WORK REQUEST: A faithful copy is required. Print each line of the data exactly and omit the pictures.

[Records contained in a dataset]
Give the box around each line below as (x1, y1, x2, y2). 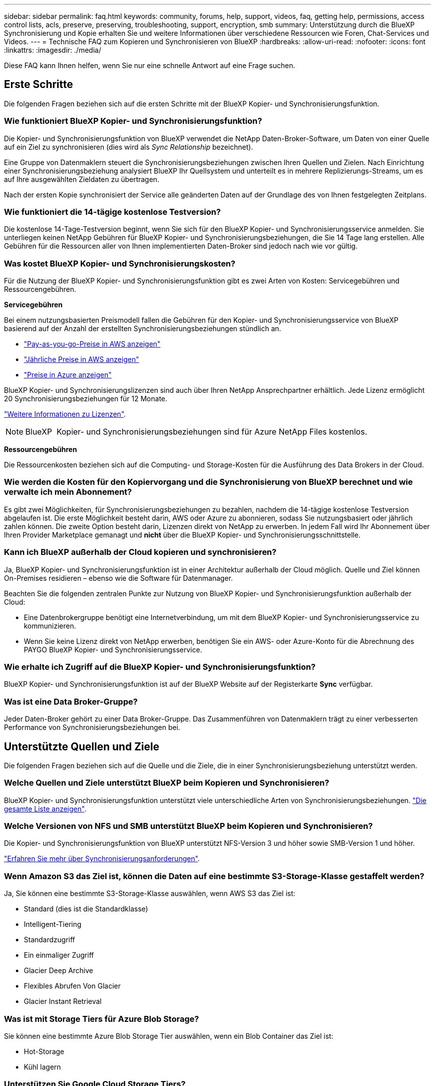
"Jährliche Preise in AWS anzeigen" (24, 355, 139, 364)
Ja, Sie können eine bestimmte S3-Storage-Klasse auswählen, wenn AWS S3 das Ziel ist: (4, 889, 295, 898)
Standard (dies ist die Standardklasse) (24, 905, 148, 913)
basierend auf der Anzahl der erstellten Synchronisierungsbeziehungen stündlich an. (4, 324, 282, 333)
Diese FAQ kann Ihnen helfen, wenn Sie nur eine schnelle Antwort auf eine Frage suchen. (4, 61, 295, 70)
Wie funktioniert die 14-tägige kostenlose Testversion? (4, 206, 221, 217)
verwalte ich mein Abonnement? (4, 487, 132, 497)
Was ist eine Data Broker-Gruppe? (4, 696, 138, 707)
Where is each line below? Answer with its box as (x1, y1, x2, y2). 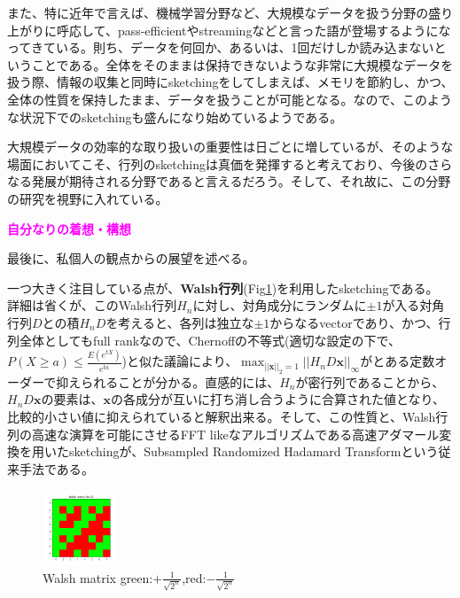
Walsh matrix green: (43, 568, 153, 586)
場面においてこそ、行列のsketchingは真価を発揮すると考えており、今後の (7, 154, 428, 173)
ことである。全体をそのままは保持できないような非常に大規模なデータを (31, 55, 454, 74)
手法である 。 (19, 459, 94, 478)
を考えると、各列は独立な (105, 313, 254, 331)
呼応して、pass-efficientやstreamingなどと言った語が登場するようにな (56, 20, 451, 39)
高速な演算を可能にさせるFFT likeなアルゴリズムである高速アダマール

TASK RESULT:
Give the box around each line below as (x1, y1, x2, y2). 
"Jährliche Preise in AWS anzeigen" (24, 355, 139, 364)
Ja, Sie können eine bestimmte S3-Storage-Klasse auswählen, wenn AWS S3 das Ziel ist: (4, 889, 295, 898)
Standard (dies ist die Standardklasse) (24, 905, 148, 913)
basierend auf der Anzahl der erstellten Synchronisierungsbeziehungen stündlich an. (4, 324, 282, 333)
Diese FAQ kann Ihnen helfen, wenn Sie nur eine schnelle Antwort auf eine Frage suchen. (4, 61, 295, 70)
Wie funktioniert die 14-tägige kostenlose Testversion? (4, 206, 221, 217)
verwalte ich mein Abonnement? (4, 487, 132, 497)
Was ist eine Data Broker-Gruppe? (4, 696, 138, 707)
Where is each line below? Answer with its box as (x1, y1, x2, y2). 
Walsh matrix green: (43, 568, 153, 586)
場面においてこそ、行列のsketchingは真価を発揮すると考えており、今後の (7, 154, 428, 173)
ことである。全体をそのままは保持できないような非常に大規模なデータを (31, 55, 454, 74)
手法である 。 (19, 459, 94, 478)
を考えると、各列は独立な (105, 313, 254, 331)
呼応して、pass-efficientやstreamingなどと言った語が登場するようにな (56, 20, 451, 39)
高速な演算を可能にさせるFFT likeなアルゴリズムである高速アダマール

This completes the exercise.